Today most, if not all, enterprise grade AP have settings for minimum RSSI values. Think of it this way - having one client on your WLAN that has a weak connection will introduce errors and retransmission impacting every client to a certain extent (it's a shared medium). In a deployment wherin you have multiple AP working together (on different channels) there's going to be overlap so you have a continuation of service. You may move around and be connected to WAP-B with an RSSI of -70 but be closer to WAP-A with an RSSI of -50. Your OS will try to hang on to that connection as long as it can by default since it's not scanning in the background for something better on a differing BSSID (the BSSID is the MAC, generally in a multi-AP environment you'll have a singular SSID and each AP has a unique BSSID).
With minimum RSSI implementations the AP will kick (deauth) clients that no longer meet the minimum RSSI level. This will force them to reconnect to and will go with the stronger BSSID being advertised with the same SSID. Still rudimentary but works rather well. I don't even notice roaming in my home anymore after tuning. It's very evident when you're on a network that has defaulted to auto and all of the channel selection and power output is up for grabs.
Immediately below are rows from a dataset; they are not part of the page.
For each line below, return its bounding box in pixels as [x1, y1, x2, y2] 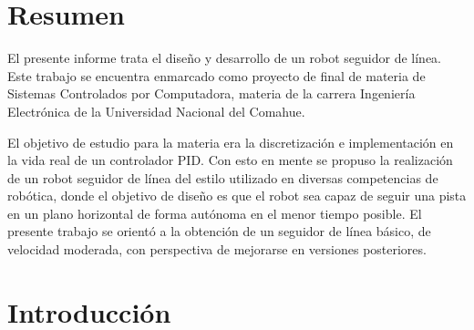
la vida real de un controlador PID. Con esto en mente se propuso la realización [7, 150, 453, 170]
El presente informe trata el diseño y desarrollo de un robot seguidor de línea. [7, 48, 442, 67]
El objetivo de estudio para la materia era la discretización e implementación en [7, 132, 454, 151]
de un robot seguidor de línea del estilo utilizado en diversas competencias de [7, 168, 438, 187]
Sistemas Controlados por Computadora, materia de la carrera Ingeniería [7, 84, 416, 103]
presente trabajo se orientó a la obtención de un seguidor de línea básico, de [7, 222, 431, 241]
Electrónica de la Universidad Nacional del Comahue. [7, 101, 305, 120]
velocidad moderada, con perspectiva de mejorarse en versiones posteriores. [7, 240, 427, 259]
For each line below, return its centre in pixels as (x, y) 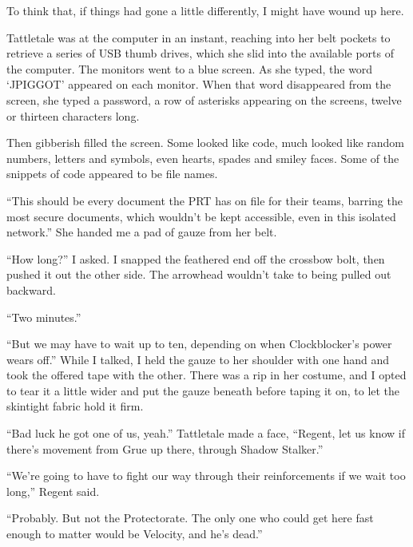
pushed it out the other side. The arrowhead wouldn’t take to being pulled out (199, 274)
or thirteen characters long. (73, 115)
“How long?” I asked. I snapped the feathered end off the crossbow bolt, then (196, 258)
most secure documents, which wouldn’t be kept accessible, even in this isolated (201, 216)
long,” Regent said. (53, 491)
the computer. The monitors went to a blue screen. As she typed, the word (190, 68)
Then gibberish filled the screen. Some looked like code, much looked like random (206, 143)
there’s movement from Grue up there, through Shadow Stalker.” (165, 448)
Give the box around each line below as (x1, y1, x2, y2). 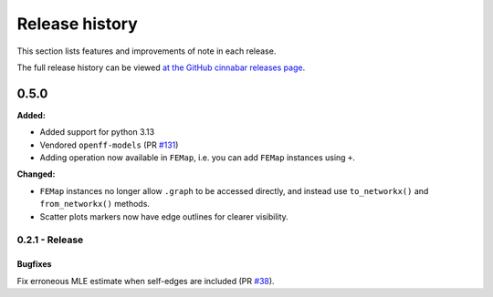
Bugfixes (16, 259, 52, 270)
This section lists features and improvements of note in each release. (16, 46, 277, 56)
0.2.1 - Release (16, 233, 84, 246)
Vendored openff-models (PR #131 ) (39, 139, 179, 150)
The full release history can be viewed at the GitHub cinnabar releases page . (16, 62, 306, 73)
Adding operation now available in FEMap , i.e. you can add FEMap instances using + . (39, 152, 356, 163)
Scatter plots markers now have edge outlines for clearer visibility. (39, 210, 289, 222)
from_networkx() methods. (39, 199, 151, 210)
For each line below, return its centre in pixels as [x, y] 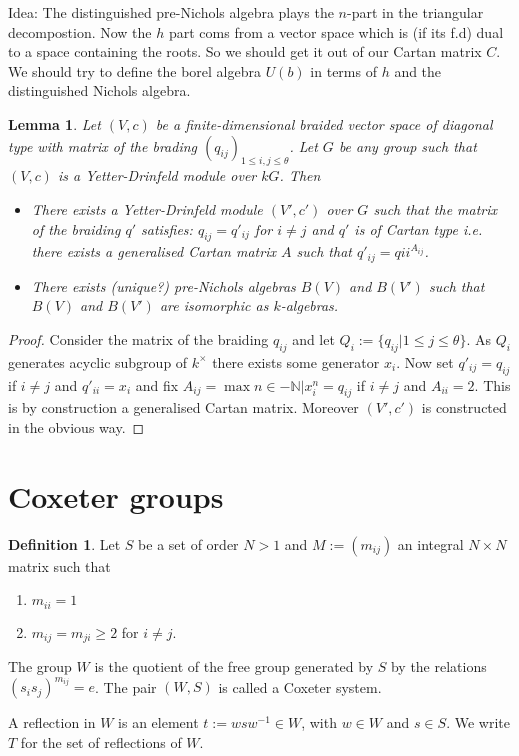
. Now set [425, 361]
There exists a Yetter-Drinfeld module [147, 208]
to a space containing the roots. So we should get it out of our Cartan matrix [245, 51]
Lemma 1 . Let [54, 123]
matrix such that [59, 565]
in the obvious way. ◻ [76, 426]
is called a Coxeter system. [300, 686]
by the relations [438, 666]
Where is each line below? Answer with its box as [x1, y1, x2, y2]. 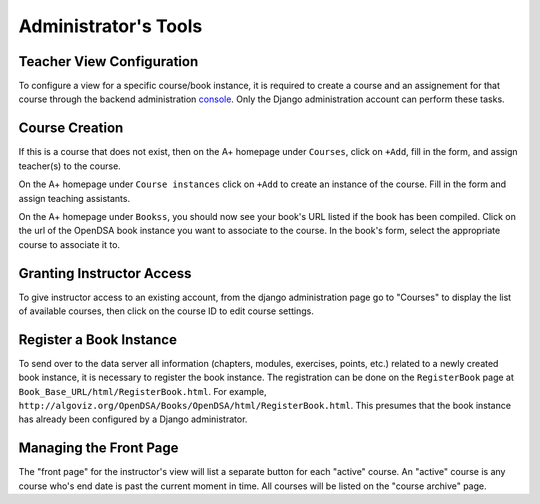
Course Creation [18, 120, 124, 137]
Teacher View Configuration [18, 53, 199, 70]
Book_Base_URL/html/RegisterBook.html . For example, [18, 385, 267, 397]
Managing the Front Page [18, 440, 179, 457]
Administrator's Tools [18, 15, 203, 37]
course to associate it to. [18, 238, 120, 250]
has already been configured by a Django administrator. [18, 413, 248, 425]
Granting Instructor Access [18, 265, 192, 282]
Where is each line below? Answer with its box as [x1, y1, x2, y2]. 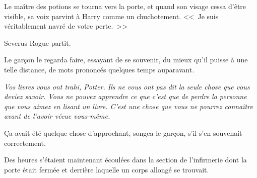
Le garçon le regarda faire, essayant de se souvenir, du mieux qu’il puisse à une [4, 54, 248, 65]
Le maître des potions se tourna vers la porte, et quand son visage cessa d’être [4, 1, 246, 11]
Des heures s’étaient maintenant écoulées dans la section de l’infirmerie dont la [4, 154, 247, 165]
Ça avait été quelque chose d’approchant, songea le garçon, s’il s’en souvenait [4, 127, 242, 138]
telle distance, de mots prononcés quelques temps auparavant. [4, 64, 195, 74]
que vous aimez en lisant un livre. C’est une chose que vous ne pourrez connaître [4, 101, 253, 111]
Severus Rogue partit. [4, 37, 71, 48]
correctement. [4, 137, 46, 148]
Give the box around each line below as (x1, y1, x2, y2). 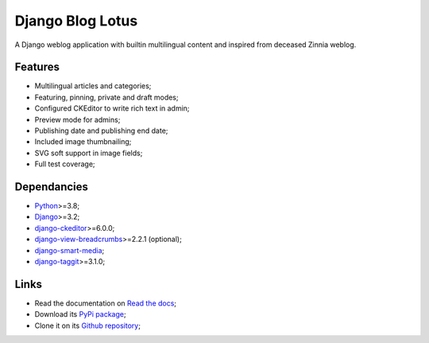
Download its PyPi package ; (34, 310, 126, 319)
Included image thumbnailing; (34, 137, 132, 146)
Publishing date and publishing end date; (34, 126, 168, 135)
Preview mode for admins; (34, 115, 121, 124)
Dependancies (14, 180, 89, 193)
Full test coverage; (34, 159, 95, 169)
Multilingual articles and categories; (34, 81, 152, 91)
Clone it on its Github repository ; (34, 321, 141, 330)

If you're looking at doing this with Ubiquiti they have docu and even point out the warts with simple RSSI tuning. Trolling the forums before doing a deployment is something you should do as this equipment isn't really something that will autoconfigure itself very well. I mean, it works - but clearly you can see in this thread that people who just expect it to work have bad things to say about it's effectiveness. What they don't understand is that a lot of those problems are self-inflicted.